### Data
= = = = =

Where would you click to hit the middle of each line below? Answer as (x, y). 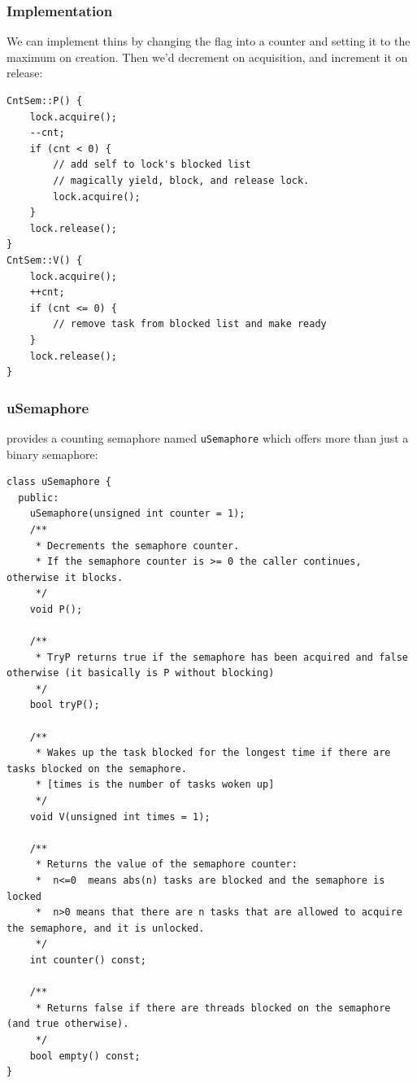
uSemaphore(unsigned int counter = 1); (137, 514)
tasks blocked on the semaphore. (97, 769)
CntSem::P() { (45, 101)
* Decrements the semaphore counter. (137, 546)
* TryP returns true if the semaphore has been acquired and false (222, 657)
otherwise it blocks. (65, 577)
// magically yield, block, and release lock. (181, 180)
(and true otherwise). (68, 1024)
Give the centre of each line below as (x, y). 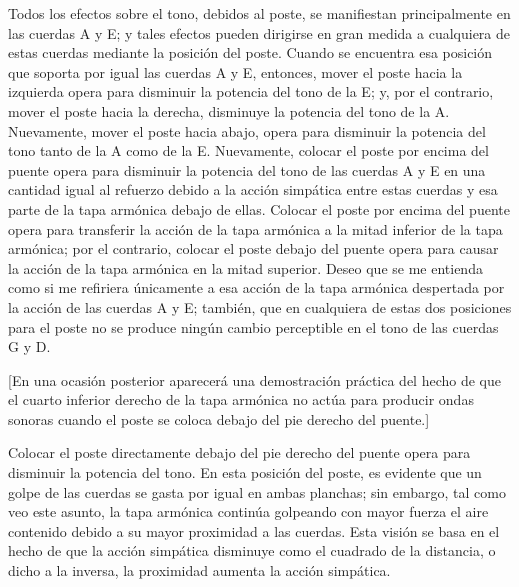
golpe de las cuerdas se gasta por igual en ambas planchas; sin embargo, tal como (257, 491)
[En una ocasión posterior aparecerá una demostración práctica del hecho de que (254, 379)
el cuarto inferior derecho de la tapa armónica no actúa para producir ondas (241, 399)
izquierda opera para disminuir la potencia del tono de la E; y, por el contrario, (251, 91)
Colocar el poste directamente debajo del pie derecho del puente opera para (239, 452)
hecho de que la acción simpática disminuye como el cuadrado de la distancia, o (252, 550)
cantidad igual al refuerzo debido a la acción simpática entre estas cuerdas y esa (253, 189)
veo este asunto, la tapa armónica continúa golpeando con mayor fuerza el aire (248, 511)

= = = = =

### What to do
Copy out, from the data above, every line holding the word "true".

### Solution to the exercise
* TryP returns true if the semaphore has been acquired and false (222, 657)
(and true otherwise). (68, 1024)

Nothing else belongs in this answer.